“Well, it was too bad,” said Mr. Ringold, when C. C. was once more ashore. “I guess we’ll have to get you a little larger boat.”
“Get me one?” asked the actor, with the accent on the personal pronoun.
“Certainly. We’ll have to do this scene over again. I guess we could use one of the fishing boats, though they’re a little large. But we can move the cameras back. Take one of those, C. C.”
“I guess not.”
“What’s that?”
“I said I guess not. No more for mine!”
“Do you mean to say you won’t go on with this act? Are you going to balk as you did in the Indian scene?”
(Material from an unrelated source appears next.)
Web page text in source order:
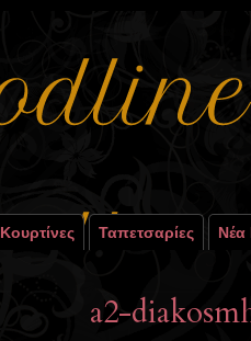
Κουρτίνες Ταπετσαρίες Νέα
a2-
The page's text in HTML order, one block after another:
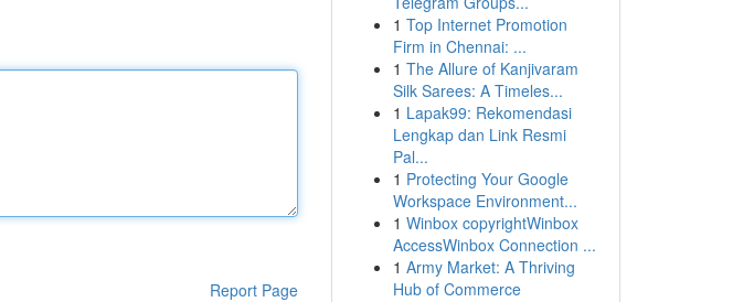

“Say,” began C. C., earnestly, as, dripping wet as he was, he strode up to the theatrical man, “I can’t swim, and I don’t like the water. I told you that the time you took me up in the country, where we found these boys,” and he motioned to Blake and Joe, who were looking interestedly on, ready to work the cameras as soon as required.
“And yet,” went on Mr. Piper, “you insisted that I jump overboard then and rescue Miss Shay. Now you want me to drift in as a shipwrecked sailor. It’s too much, I tell you. There is entirely too much water and tank drama in this business. I know I’ll get my death of cold, if I don’t drown.”
“Oh, can’t you look on the bright side?” asked Miss Shay, who was to come into the drama later. “Why, it’s so warm I should think you’d like to get into the surf.”